I never train for shooting across a parking lot, or across a street, or at a mall or in a movie theater. Those scenarios are not very realistic. I train up close, belly range out to 15 to 20 feet max.

For that, a snubby can be ideal. Thus, my switching to a semi-auto in the Shield. It is, essentially, a snubby. Like the M-60 (or today's 642), it clears the holster quickly in a sitting position like in a car and it is as accurate as any likely defensive situation may dictate. I find the 2.0C too large in tight quarters and I am used to a short pistol. The 2.0C stays in the house in a mattress slip/holster.

So, if the M-60 is so good, why did I switch?

Simply put, the Shield is as good as the M-60, but has even better attributes such as 8+1 capability vs, 5 in the M-60 and quicker recovery because the long double action trigger on the revolver makes follow up shots more difficult to place. No one should even consider practicing with a revolver in single action mode unless they are purely plinking.

I have not spoken about sights. Why? Because they are almost superfluous at very close range. Defensive practice should be done often and with an emphasis on quickly placing shots in the center of mass, without much regard to lining up with one eye. Just launch the balls and don't short stroke the trigger. Nevertheless, the sights on any S&W semi are much better than those on any model 60 or other fixed sight revolver.

Failures: The only failures I have ever had using the M-60 or the M-66 3" were because of squib loads, and the one broken hammer nose.

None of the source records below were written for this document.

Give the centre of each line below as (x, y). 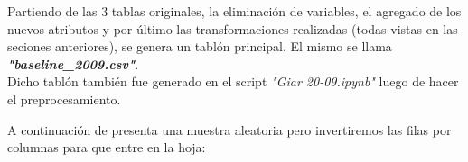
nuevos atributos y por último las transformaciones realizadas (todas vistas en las (233, 28)
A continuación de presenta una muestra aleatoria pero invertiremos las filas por (229, 129)
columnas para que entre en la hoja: (107, 147)
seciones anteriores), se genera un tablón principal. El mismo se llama (200, 46)
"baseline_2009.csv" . (73, 63)
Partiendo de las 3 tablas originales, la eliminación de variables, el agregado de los (234, 11)
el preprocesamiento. (64, 99)
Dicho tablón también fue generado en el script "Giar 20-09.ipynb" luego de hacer (233, 81)
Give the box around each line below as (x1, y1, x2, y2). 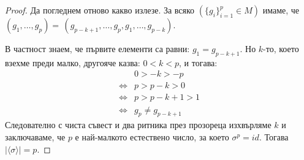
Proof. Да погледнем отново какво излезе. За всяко (5, 4, 195, 16)
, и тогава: (179, 56, 218, 69)
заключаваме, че (5, 130, 66, 143)
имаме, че (262, 4, 300, 16)
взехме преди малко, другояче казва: (5, 56, 140, 69)
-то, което (263, 42, 299, 55)
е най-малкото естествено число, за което (75, 130, 229, 143)
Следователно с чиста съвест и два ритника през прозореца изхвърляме (5, 118, 272, 131)

Not a bad report after decades and many thousands of rounds.

So far, at 2200 rounds for the Shield and over 3000 for the 2.0C, I have had no issues at all. Both have the original triggers and I have simply trained to use them as is.

I'm no marksman with a handgun, but I never blame the gun for that. If you are making a choice between a good revolver and a good semi, the choices have never been better.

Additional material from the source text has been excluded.